**What you will do**
Using the entries below, output each line exactly from the first through the one that contains "Cl (100, 224)".

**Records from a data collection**
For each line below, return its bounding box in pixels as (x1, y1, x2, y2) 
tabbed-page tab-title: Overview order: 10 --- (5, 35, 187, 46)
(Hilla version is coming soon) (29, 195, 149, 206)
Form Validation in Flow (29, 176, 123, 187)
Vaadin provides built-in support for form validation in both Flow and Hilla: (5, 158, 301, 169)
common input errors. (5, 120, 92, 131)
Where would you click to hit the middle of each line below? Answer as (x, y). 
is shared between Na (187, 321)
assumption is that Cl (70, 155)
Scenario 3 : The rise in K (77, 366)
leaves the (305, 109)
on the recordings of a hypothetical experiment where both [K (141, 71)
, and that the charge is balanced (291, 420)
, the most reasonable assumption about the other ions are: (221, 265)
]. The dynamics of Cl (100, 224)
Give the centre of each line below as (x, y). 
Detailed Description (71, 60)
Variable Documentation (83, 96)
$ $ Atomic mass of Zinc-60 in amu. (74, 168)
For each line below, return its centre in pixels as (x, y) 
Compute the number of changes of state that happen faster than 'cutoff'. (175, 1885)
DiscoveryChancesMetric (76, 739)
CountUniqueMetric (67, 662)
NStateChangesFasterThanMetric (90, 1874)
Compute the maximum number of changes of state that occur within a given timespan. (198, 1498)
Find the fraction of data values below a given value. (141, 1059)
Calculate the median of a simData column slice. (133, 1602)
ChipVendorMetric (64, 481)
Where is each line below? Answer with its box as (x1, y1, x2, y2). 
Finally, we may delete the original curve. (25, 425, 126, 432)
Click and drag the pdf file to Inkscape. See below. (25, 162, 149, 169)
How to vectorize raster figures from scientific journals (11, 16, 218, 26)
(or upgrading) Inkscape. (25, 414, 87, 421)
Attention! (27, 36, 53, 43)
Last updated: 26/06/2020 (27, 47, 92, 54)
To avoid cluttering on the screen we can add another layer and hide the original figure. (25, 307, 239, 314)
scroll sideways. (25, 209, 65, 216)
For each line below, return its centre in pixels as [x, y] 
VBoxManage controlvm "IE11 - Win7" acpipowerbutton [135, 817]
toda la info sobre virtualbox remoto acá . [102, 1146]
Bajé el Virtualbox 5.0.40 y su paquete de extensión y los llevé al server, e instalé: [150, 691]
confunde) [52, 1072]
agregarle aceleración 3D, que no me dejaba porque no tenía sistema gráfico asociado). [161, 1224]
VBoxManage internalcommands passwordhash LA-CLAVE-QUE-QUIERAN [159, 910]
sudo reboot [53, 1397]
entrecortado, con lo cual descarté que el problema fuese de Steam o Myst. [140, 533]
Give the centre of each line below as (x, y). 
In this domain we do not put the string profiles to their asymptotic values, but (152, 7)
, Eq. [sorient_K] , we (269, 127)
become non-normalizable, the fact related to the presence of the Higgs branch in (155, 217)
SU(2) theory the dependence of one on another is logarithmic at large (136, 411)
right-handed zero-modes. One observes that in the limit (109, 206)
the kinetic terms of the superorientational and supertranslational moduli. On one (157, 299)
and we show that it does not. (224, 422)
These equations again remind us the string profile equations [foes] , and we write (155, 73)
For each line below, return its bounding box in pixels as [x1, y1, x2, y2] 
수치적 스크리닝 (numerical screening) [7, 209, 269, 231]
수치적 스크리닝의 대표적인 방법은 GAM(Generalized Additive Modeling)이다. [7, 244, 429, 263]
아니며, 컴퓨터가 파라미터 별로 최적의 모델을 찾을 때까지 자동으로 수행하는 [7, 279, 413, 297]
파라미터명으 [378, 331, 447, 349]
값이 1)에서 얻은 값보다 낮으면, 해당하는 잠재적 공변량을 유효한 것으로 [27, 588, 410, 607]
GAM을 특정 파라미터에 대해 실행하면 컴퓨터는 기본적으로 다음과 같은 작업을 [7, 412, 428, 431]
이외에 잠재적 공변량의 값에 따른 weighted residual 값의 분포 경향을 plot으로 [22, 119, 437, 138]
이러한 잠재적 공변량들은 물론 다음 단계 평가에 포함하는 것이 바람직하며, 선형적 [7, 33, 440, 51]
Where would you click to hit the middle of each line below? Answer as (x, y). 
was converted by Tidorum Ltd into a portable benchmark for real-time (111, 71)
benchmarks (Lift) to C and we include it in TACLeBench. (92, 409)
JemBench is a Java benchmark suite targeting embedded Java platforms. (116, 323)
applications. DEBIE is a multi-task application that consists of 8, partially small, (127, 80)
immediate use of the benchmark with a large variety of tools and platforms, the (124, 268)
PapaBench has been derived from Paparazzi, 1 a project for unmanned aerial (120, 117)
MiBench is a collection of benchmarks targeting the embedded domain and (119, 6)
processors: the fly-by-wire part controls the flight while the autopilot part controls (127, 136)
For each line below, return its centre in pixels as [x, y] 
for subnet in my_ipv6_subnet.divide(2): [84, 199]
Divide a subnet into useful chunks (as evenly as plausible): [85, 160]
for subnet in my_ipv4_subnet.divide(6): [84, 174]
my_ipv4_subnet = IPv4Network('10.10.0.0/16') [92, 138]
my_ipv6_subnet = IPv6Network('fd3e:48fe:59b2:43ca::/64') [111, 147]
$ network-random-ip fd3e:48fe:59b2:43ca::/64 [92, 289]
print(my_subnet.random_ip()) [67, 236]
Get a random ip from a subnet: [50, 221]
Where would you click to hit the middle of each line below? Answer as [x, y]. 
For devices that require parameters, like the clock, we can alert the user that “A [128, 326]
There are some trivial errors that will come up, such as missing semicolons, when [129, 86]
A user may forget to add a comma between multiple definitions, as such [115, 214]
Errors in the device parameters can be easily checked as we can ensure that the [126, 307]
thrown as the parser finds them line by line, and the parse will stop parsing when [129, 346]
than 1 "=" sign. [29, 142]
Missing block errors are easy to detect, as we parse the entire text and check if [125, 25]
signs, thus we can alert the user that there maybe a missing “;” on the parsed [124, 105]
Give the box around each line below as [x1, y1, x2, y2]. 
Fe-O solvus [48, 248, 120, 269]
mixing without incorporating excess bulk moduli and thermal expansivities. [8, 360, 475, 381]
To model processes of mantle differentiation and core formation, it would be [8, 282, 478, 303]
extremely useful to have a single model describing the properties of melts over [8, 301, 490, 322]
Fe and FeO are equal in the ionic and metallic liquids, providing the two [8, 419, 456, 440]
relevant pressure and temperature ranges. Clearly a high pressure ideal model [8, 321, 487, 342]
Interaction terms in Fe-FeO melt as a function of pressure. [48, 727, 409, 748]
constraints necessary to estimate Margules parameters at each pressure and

**Written answer**
For each line below, return its bounding box in pixels as (x1, y1, x2, y2) 
tabbed-page tab-title: Overview order: 10 --- (5, 35, 187, 46)
(Hilla version is coming soon) (29, 195, 149, 206)
Form Validation in Flow (29, 176, 123, 187)
Vaadin provides built-in support for form validation in both Flow and Hilla: (5, 158, 301, 169)
common input errors. (5, 120, 92, 131)
Where would you click to hit the middle of each line below? Answer as (x, y). 
is shared between Na (187, 321)
assumption is that Cl (70, 155)
Scenario 3 : The rise in K (77, 366)
leaves the (305, 109)
on the recordings of a hypothetical experiment where both [K (141, 71)
, and that the charge is balanced (291, 420)
, the most reasonable assumption about the other ions are: (221, 265)
]. The dynamics of Cl (100, 224)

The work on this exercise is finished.